Jorge Jesus Mundur dari Al Nassr Setelah Antar Cristiano Ronaldo Juara

Jorge Jesus Mundur dari Al Nassr Setelah Antar Cristiano Ronaldo Juara

Gelar juara Saudi Pro League berhasil diamankan oleh Al Nassr. Namun, keberhasilan ini langsung diikuti dengan kabar mengejutkan mengenai keputusan sang juru taktik.

Pelatih Al Nassr Jorge Jesus mengundurkan diri dari posisinya. Misinya membantu Cristiano Ronaldo jadi juara Liga Arab Saudi sudah terpenuhi.

Kepastian tersebut didapatkan setelah klub berjuluk The Global Club ini meraih kemenangan telak dengan skor 4-1 atas Damac di Al Awwal Stadium, Jumat (22/5/2026) dini hari WIB, seperti dilansir dari Detik Sport.

Ronaldo jadi bintang di laga Al Nassr vs Damac. CR7 memborong 2 gol, salah satunya tercipta dari eksekusi tendangan bebas.

Keberhasilan ini memecahkan catatan personal bagi sang megabintang asal Portugal. Langkah tersebut sekaligus menyudahi penantian panjangnya sejak berkarier di Timur Tengah.
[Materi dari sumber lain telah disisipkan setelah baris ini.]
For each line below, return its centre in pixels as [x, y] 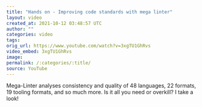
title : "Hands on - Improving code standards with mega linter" [89, 12]
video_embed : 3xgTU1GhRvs [39, 52]
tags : [13, 40]
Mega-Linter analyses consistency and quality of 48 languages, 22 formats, [101, 86]
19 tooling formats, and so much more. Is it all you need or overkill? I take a [100, 92]
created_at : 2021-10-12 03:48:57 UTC [54, 23]
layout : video [24, 18]
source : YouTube [27, 68]
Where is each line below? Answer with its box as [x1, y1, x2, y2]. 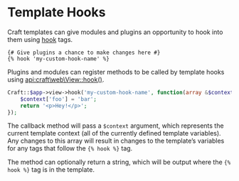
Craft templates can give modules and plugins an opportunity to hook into [7, 28, 223, 36]
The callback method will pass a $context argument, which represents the [7, 121, 224, 130]
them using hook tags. [7, 35, 73, 43]
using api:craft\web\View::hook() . [7, 75, 105, 84]
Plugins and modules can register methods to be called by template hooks [7, 67, 225, 76]
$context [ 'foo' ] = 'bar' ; [20, 95, 97, 103]
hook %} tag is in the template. [7, 165, 95, 174]
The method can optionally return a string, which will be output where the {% [7, 158, 231, 167]
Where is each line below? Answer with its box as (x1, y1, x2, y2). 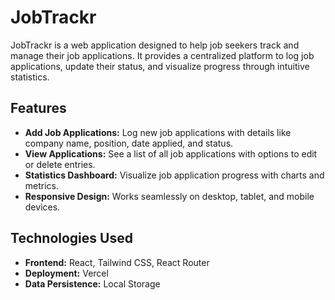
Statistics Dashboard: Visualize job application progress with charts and (24, 169, 325, 181)
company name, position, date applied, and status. (24, 137, 234, 149)
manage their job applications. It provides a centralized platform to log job (10, 49, 315, 61)
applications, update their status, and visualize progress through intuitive (10, 60, 310, 72)
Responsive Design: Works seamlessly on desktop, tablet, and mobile (24, 190, 315, 202)
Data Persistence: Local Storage (24, 277, 161, 290)
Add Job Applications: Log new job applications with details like (24, 126, 292, 138)
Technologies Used (10, 230, 133, 247)
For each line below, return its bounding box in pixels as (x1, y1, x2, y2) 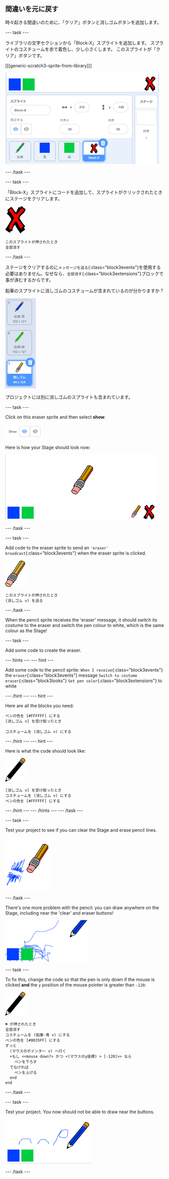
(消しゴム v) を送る (5, 598, 43, 603)
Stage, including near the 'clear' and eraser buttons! (5, 910, 114, 916)
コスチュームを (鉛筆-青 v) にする (5, 1032, 70, 1037)
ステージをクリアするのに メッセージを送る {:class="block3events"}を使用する (5, 264, 161, 270)
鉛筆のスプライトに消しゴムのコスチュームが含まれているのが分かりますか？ (5, 288, 164, 294)
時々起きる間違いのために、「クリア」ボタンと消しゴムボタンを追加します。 (5, 19, 161, 25)
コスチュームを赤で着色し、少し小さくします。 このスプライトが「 (18, 46, 156, 52)
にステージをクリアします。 (5, 195, 63, 202)
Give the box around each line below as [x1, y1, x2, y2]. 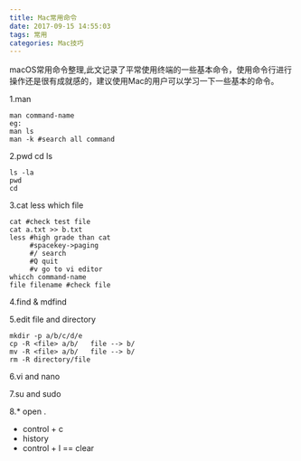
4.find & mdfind [9, 296, 68, 307]
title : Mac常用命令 [9, 13, 78, 23]
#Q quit [29, 257, 59, 267]
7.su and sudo [9, 389, 61, 400]
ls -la [9, 168, 34, 177]
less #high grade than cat [9, 233, 111, 242]
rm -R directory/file [9, 355, 91, 364]
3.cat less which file [9, 200, 84, 211]
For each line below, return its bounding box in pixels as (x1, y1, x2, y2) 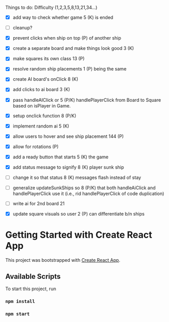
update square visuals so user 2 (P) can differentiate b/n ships (12, 211, 145, 217)
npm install (5, 298, 35, 304)
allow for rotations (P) (12, 144, 59, 150)
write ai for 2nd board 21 (12, 201, 65, 207)
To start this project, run (5, 285, 57, 292)
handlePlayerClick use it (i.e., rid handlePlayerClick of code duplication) (12, 190, 164, 197)
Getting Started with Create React (5, 229, 153, 241)
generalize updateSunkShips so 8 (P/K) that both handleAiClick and (12, 185, 156, 191)
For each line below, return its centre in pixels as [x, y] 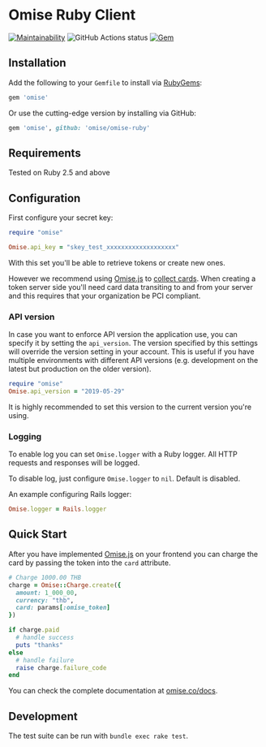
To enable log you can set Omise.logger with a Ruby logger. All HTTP [123, 454]
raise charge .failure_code [61, 667]
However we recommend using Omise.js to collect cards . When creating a [132, 279]
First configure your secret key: [61, 218]
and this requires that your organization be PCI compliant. [105, 296]
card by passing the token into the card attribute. [90, 563]
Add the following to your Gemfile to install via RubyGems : [105, 82]
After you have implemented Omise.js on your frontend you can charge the [133, 554]
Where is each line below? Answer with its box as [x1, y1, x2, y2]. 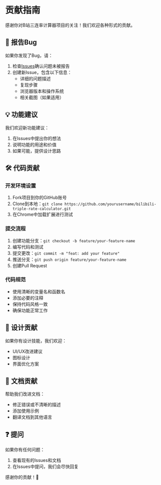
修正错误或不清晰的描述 [12, 401, 61, 408]
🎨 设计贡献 [5, 323, 37, 332]
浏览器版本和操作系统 [19, 88, 64, 94]
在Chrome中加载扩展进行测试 [12, 211, 73, 218]
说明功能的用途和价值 [12, 141, 56, 148]
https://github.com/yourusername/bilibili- [64, 202, 156, 207]
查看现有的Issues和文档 [12, 457, 61, 463]
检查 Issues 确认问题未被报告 [12, 63, 70, 69]
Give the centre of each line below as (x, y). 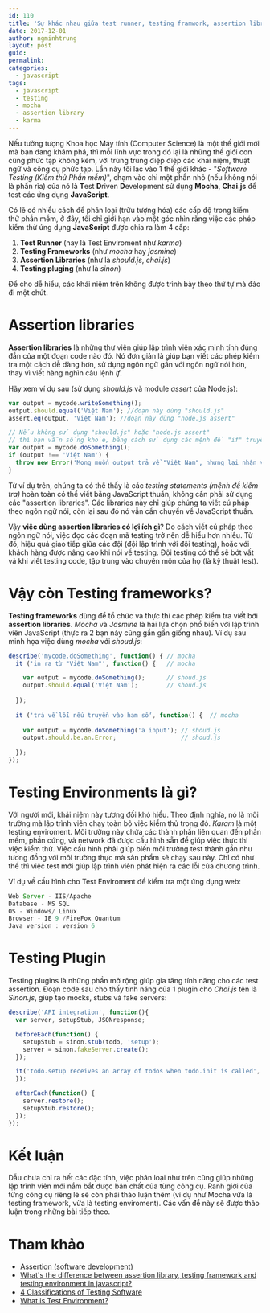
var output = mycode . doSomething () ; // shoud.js (115, 678)
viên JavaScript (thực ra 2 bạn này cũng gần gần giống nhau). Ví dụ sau (127, 633)
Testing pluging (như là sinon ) (70, 268)
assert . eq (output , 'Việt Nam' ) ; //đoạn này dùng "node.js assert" (122, 418)
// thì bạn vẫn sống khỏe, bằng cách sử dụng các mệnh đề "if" (125, 440)
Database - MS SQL (39, 904)
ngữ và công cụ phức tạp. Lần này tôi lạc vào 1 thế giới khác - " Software (128, 169)
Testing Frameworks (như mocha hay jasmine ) (98, 251)
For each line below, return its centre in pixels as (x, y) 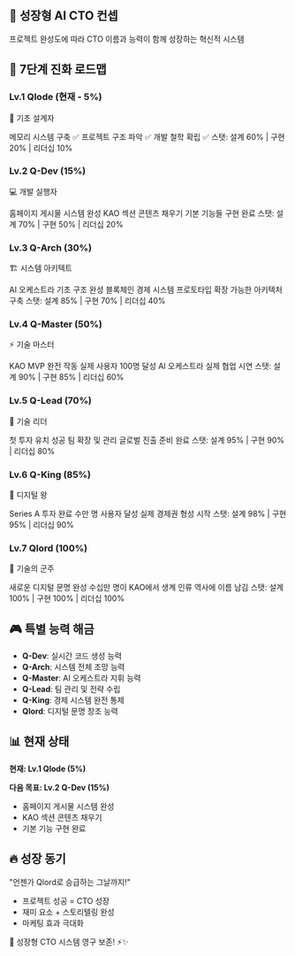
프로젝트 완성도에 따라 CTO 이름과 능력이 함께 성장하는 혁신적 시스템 (127, 39)
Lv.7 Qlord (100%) (49, 548)
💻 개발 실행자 (33, 191)
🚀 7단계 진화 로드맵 (58, 69)
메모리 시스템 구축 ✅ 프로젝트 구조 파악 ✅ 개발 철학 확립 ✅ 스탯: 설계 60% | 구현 (147, 136)
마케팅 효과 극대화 (53, 922)
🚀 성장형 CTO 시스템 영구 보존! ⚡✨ (69, 942)
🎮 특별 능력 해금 (52, 629)
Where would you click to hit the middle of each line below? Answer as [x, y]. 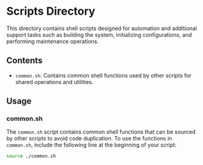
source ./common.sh [31, 156]
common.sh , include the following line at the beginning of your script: [91, 145]
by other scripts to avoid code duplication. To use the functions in [89, 139]
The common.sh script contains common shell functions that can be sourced [101, 132]
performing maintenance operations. [53, 41]
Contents [25, 60]
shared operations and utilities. [54, 82]
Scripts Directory [51, 11]
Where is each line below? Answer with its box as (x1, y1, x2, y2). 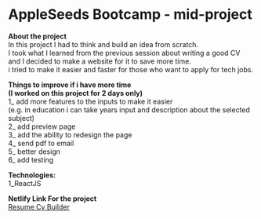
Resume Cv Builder (8, 202, 71, 211)
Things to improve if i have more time (8, 80, 132, 89)
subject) (8, 113, 35, 122)
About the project (8, 31, 67, 41)
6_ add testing (8, 155, 54, 164)
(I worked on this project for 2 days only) (8, 88, 143, 97)
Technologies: (8, 170, 56, 180)
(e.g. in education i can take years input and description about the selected (8, 104, 251, 115)
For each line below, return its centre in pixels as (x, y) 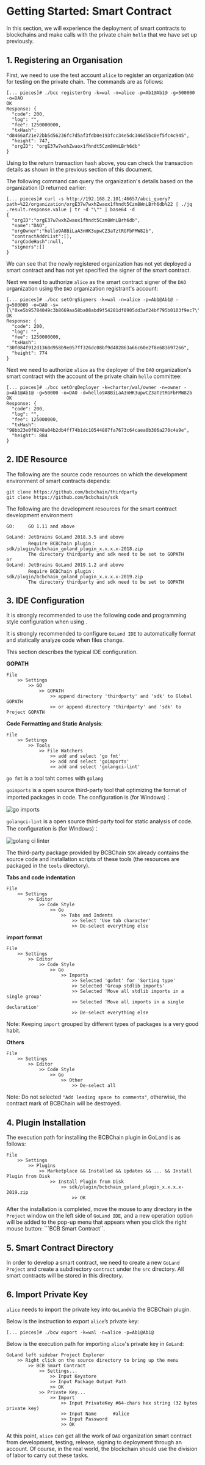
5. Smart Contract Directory (60, 1248)
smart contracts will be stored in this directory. (65, 1275)
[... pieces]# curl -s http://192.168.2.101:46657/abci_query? (88, 199)
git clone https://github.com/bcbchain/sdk (63, 497)
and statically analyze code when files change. (65, 640)
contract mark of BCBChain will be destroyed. (64, 1103)
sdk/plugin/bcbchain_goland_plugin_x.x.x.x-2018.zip (75, 549)
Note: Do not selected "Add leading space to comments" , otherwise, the (96, 1097)
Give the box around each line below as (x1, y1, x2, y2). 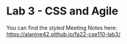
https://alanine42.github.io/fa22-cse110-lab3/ (6, 30, 121, 37)
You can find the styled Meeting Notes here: (6, 24, 118, 31)
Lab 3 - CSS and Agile (6, 4, 118, 18)
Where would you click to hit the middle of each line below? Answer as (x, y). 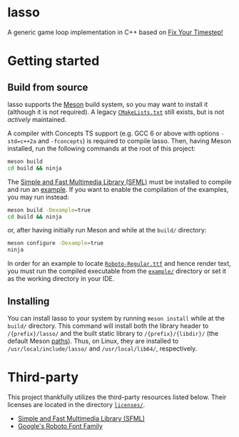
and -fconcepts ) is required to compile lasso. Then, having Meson (135, 140)
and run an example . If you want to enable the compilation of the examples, (118, 189)
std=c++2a (22, 141)
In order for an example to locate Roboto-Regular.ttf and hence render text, (119, 264)
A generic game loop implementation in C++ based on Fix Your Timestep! (115, 32)
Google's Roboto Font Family (60, 426)
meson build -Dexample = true (49, 210)
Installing (29, 301)
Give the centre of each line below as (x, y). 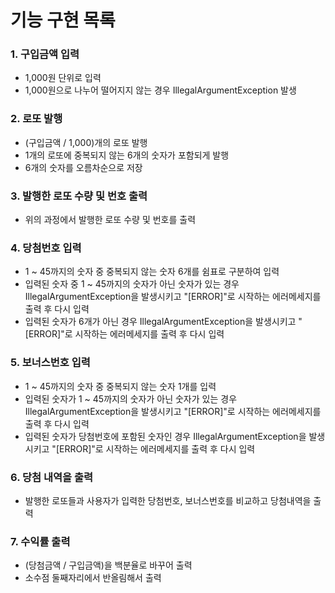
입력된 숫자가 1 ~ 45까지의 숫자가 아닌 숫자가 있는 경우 (131, 398)
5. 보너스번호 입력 (50, 363)
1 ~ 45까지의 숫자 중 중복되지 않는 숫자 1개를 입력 (120, 386)
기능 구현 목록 (63, 20)
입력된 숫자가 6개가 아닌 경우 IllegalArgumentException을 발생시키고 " (163, 322)
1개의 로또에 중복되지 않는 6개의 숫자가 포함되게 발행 (127, 155)
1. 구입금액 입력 (45, 54)
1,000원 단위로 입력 (63, 78)
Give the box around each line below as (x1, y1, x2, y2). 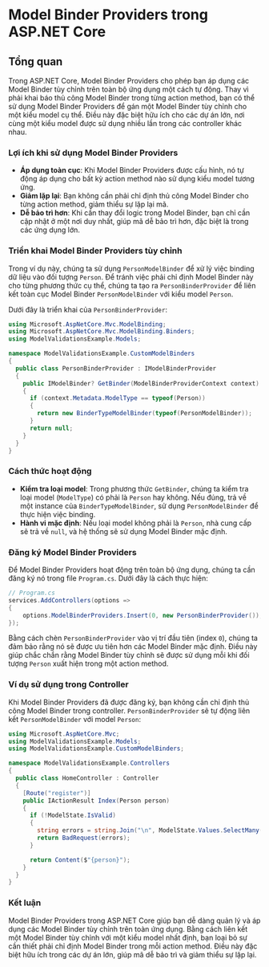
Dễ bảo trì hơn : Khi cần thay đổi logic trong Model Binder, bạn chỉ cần (19, 208, 251, 218)
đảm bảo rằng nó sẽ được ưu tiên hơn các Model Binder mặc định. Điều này (8, 642, 258, 651)
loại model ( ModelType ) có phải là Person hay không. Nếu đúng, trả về (19, 492, 247, 502)
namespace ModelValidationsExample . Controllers (8, 759, 171, 768)
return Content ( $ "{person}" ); (29, 855, 130, 864)
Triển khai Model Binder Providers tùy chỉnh (8, 245, 183, 256)
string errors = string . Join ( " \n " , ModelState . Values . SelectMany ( (37, 826, 263, 834)
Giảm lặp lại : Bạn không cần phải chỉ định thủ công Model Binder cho (19, 191, 250, 201)
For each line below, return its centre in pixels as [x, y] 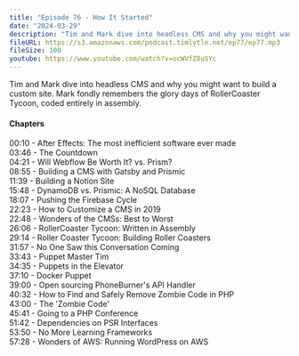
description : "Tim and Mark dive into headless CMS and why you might [143, 34]
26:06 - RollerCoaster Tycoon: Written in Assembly [102, 229]
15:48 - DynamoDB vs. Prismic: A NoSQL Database [102, 190]
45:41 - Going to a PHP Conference [74, 313]
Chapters [27, 123]
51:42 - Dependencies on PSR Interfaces [84, 323]
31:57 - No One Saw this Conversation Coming [94, 247]
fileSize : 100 [36, 51]
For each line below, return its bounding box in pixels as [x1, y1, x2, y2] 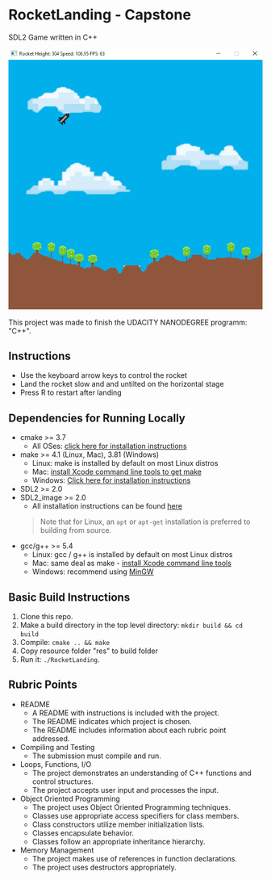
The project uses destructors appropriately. [31, 862, 177, 872]
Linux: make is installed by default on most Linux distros [31, 459, 219, 468]
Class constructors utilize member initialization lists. [31, 819, 205, 829]
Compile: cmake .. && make [19, 638, 110, 647]
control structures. [31, 777, 94, 786]
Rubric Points [8, 678, 78, 692]
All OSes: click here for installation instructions [31, 442, 187, 451]
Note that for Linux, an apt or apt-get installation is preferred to [40, 517, 251, 526]
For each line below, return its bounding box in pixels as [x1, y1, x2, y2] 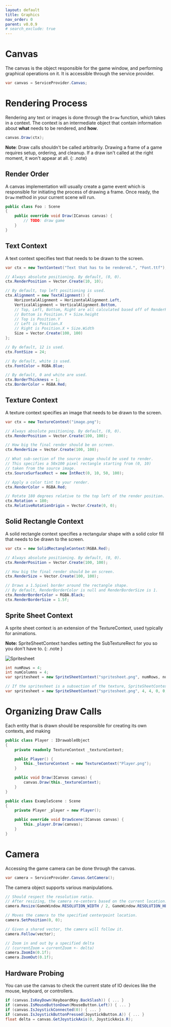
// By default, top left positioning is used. [5, 288, 106, 293]
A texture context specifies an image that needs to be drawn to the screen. [5, 409, 162, 415]
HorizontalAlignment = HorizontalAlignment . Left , [14, 298, 122, 303]
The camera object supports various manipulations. [5, 884, 113, 891]
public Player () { [14, 756, 53, 761]
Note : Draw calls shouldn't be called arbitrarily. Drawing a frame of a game [5, 144, 162, 150]
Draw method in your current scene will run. [5, 194, 96, 200]
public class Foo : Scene [5, 204, 60, 209]
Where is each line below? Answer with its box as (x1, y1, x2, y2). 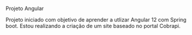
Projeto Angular (5, 5, 44, 12)
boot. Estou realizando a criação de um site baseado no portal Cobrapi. (5, 23, 181, 29)
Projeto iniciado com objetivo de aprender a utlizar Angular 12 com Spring (5, 16, 187, 23)
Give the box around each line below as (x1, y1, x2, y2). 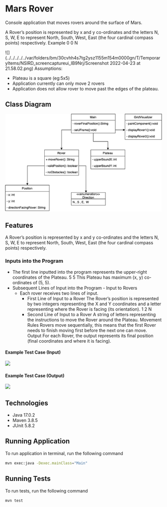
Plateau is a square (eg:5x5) (12, 75, 70, 81)
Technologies (5, 399, 49, 407)
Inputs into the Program (5, 258, 64, 265)
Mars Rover (5, 3, 54, 14)
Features (5, 221, 33, 230)
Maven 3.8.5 (12, 418, 38, 423)
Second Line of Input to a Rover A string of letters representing (27, 311, 156, 317)
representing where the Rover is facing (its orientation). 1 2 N (27, 306, 152, 312)
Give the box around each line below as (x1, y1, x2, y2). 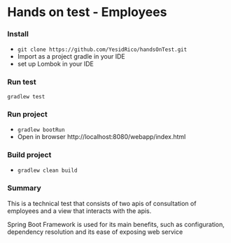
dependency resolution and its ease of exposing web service (7, 228, 183, 236)
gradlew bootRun (17, 126, 65, 133)
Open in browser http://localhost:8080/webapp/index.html (17, 133, 186, 141)
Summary (7, 183, 42, 193)
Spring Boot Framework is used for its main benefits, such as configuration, (7, 220, 225, 228)
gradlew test (7, 93, 45, 100)
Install (7, 29, 29, 39)
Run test (7, 78, 36, 87)
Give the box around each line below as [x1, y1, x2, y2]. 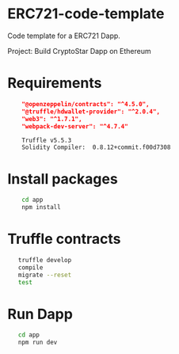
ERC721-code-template [7, 5, 165, 23]
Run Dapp [7, 305, 73, 323]
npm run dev [17, 338, 58, 347]
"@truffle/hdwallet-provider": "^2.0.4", [21, 108, 160, 116]
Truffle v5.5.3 [21, 136, 72, 145]
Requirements [7, 74, 102, 92]
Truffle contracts [7, 230, 121, 248]
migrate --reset [17, 271, 72, 279]
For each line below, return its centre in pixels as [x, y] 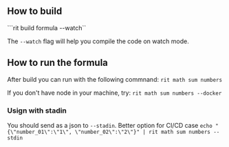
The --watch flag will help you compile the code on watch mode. [98, 41]
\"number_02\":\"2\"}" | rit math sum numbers [143, 132]
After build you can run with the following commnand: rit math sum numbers [115, 79]
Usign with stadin [37, 111]
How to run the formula [58, 63]
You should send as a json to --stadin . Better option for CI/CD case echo [110, 125]
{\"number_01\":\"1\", [40, 132]
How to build [35, 11]
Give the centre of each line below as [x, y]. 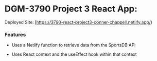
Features [15, 35]
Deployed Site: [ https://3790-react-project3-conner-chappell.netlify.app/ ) [78, 22]
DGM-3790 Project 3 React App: [71, 9]
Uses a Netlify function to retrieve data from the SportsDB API [73, 45]
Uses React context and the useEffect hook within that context [74, 54]
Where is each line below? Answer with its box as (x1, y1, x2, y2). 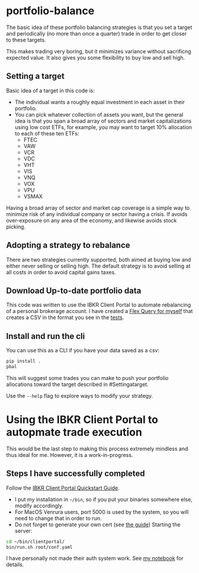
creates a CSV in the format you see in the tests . (6, 314, 124, 321)
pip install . (6, 358, 41, 365)
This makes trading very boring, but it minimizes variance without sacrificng (6, 47, 191, 54)
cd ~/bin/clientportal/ (6, 539, 65, 545)
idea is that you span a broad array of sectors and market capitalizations (14, 117, 192, 124)
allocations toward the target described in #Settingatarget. (6, 381, 149, 388)
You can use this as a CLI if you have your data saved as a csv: (6, 347, 160, 354)
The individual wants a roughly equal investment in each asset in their (14, 98, 185, 105)
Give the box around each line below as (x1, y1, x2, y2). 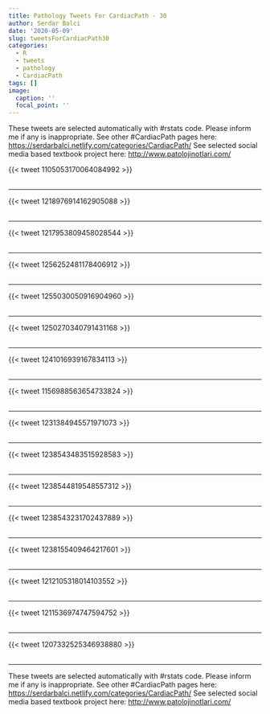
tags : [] (8, 79, 38, 87)
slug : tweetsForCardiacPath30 (8, 34, 110, 43)
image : (8, 86, 31, 95)
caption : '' (15, 94, 56, 102)
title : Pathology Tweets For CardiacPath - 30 (8, 11, 167, 20)
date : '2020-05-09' (8, 27, 74, 35)
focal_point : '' (15, 101, 70, 109)
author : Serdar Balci (8, 19, 81, 27)
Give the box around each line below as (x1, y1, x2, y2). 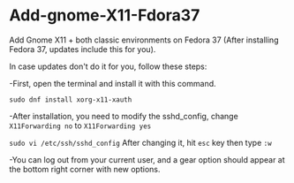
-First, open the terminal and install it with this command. (9, 78, 216, 88)
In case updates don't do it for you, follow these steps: (9, 61, 207, 72)
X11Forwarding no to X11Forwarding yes (9, 120, 152, 131)
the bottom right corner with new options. (9, 164, 161, 174)
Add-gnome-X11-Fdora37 (9, 5, 200, 26)
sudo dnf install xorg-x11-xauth (9, 95, 132, 104)
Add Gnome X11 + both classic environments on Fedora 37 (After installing (9, 34, 279, 45)
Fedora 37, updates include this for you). (9, 43, 156, 54)
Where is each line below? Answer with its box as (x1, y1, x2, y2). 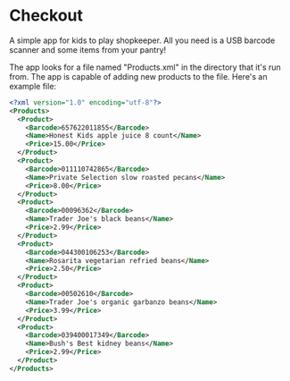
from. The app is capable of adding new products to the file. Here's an (9, 71, 268, 81)
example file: (9, 80, 56, 91)
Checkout (9, 5, 83, 26)
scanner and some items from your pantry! (9, 44, 167, 55)
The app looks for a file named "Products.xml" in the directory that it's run (9, 62, 281, 72)
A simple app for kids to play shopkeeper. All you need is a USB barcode (9, 35, 276, 46)
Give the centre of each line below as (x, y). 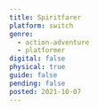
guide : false (33, 75)
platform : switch (41, 26)
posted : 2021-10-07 (45, 91)
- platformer (41, 51)
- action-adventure (53, 42)
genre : (21, 34)
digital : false (37, 59)
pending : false (37, 83)

Ini menjadi trofi kompetitif pertama bagi Ronaldo bersama Al Nassr. Bintang asal Portugal itu mengakhiri puasa gelar sejak pertama kali tiba di Arab Saudi pada awal tahun 2023.

Pencapaian ini juga menjadi momen terakhir bagi sang pelatih asal Portugal di kursi kepelatihan. Arsitek strategi berusia 71 tahun tersebut memilih menyudahi kerja samanya.

Trofi Saudi Pro League sekaligus jadi kado perpisahan bagi Jorge Jesus. Pelatih berusia 71 tahun itu resmi meninggalkan klub usai membawa timnya juara.

Jorge Jesus didatangkan Al Nassr pada musim panas 2025. Dia memutuskan mundur setelah menuntaskan misi membantu Ronaldo jadi juara di Arab Sudi.

Mantan pelatih Al Hilal itu mengungkapkan bahwa keputusan yang diambilnya telah dipikirkan sejak awal menerima pinangan dari pihak manajemen.

"Ketika saya menerima tantangan ini, ketika Cristiano Ronaldo dan Semedo mengundang saya, saya tahu ini akan menjadi tantangan tersulit dalam karier kepelatihan saya," kata Jesus, dikutip dari media Portugal A Bola.

"I came here to help Cristiano and this club to win, we did an incredible job all together… now for me it's time to go," ujarnya.

Tuntutan persaingan yang ketat di kompetisi domestik membuat dirinya harus memeras otak agar timnya mampu tampil konsisten melampaui para pesaing.

"Untuk memenangkan kejuaraan ini, kami harus jauh lebih baik daripada lawan kami. Seperti yang saya katakan kepada Cris, 'Saya akan membantu Anda menjadi juara dan kemudian saya akan pergi'," ujarnya.

Lewat raihan prestasi terbaru ini, torehan rekam jejak pribadi sang pelatih di kompetisi sepak bola Arab Saudi semakin mentereng.

Jorge Jesus menjadi pelatih ketiga setelah Gabriel Calderon dan Ramon Diaz yang sukses meraih titel Liga Arab Saudi 2 kali. Dia sebelumnya mengantarkan Al Hilal jadi kampiun pada 2024.